학습된 model을 ONNX 모델로 만들어준 후, inference 할 때 사용자가 원하는 framework를 사용할 수 있도록 만들어주는 과정을 model packaging 이라고 한다.

## ONNX packaging

PyTorch 버전과 PyTorch-lightning 버전이 있다. (나는 PyTorch 버전을 더 많이 사용하지 않을까 싶다!)

필요한 것은 
- Name of the onnx model
- Input sample
- Input names (초기 input 뿐만 아니라 각 layer의 input들까지 이름을 지정해 줄 수 있다. layer input의 개수보다 적을 시에는 남는 것은 자동으로 이름 붙여진다.)
- Output names (output의 이름)
- Dynamic axes (각 input들에서 변하도록 설계된 axes를 표시해 주는 것. 일반적으로는 batch인 0번 axis 혹은 RNN의 sequence length 정도가 되겠다.)


In [1]:
# !python -m pip install pytorch_lightning torch transformers datasets sklearn torchmetrics wandb matplotlib
import torch
from torch import nn
from torch.nn import functional as F
from transformers import AutoTokenizer, AutoModel
import pytorch_lightning as pl
from pytorch_lightning.callbacks import Callback, ModelCheckpoint, EarlyStopping
from pytorch_lightning.loggers.wandb import WandbLogger
import torchmetrics
from torchmetrics import ConfusionMatrix
from sklearn.metrics import confusion_matrix, accuracy_score

from datasets import load_dataset
import wandb
import pandas as pd
import numpy as np
import seaborn as sns
import matplotlib.pyplot as plt

  from .autonotebook import tqdm as notebook_tqdm


In [2]:
class DataModule(pl.LightningDataModule):
    def __init__(self, model_name="google/bert_uncased_L-2_H-128_A-2", batch_size=32):
        super().__init__()

        self.batch_size = batch_size
        self.tokenizer = AutoTokenizer.from_pretrained(model_name) # Transformer (BERT) model

    def prepare_data(self):
        cola_dataset = load_dataset("glue", "cola")
        self.train_data = cola_dataset["train"]
        self.val_data = cola_dataset["validation"]

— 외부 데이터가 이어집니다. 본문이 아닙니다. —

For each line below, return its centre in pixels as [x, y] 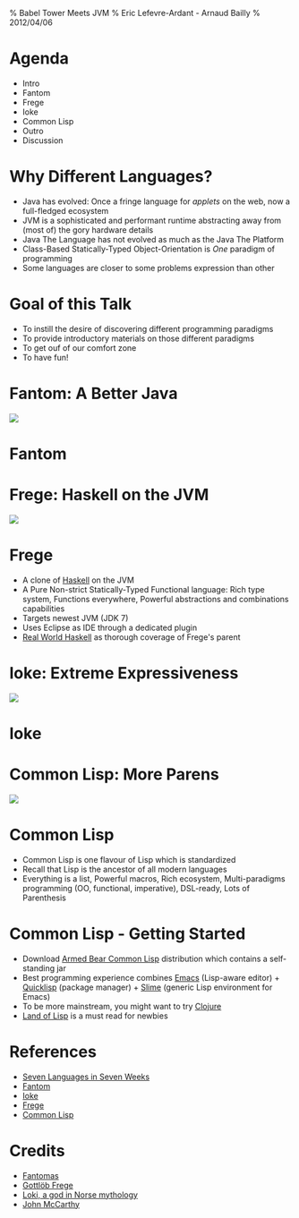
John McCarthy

    def tokenize_data(self, example):
        # processing the data
        return self.tokenizer(
            example["sentence"],
            truncation=True,
            padding="max_length",
            max_length=256,
        )

    def setup(self, stage=None):
        if stage == "fit" or stage is None:
            self.train_data = self.train_data.map(self.tokenize_data, batched=True)
            self.train_data.set_format(
                type="torch", columns=["input_ids", "attention_mask", "label"]
            )

            self.val_data = self.val_data.map(self.tokenize_data, batched=True)
            self.val_data.set_format(
                type="torch", columns=["input_ids", "attention_mask", "label"],
                output_all_columns=True,
            )

    def train_dataloader(self):
        return torch.utils.data.DataLoader(
            self.train_data, batch_size=self.batch_size, shuffle=True
        )

    def val_dataloader(self):
        return torch.utils.data.DataLoader(
            self.val_data, batch_size=self.batch_size, shuffle=False
        )

In [3]:
class ColaModel(pl.LightningModule):
    def __init__(self, model_name="google/bert_uncased_L-2_H-128_A-2", lr=1e-2):
        super(ColaModel, self).__init__()
        self.save_hyperparameters()

        self.bert = AutoModel.from_pretrained(model_name)
        self.W = nn.Linear(self.bert.config.hidden_size, 2)
        self.num_classes = 2

        self.train_accuracy_metric = torchmetrics.Accuracy()
        self.val_accuracy_metric = torchmetrics.Accuracy()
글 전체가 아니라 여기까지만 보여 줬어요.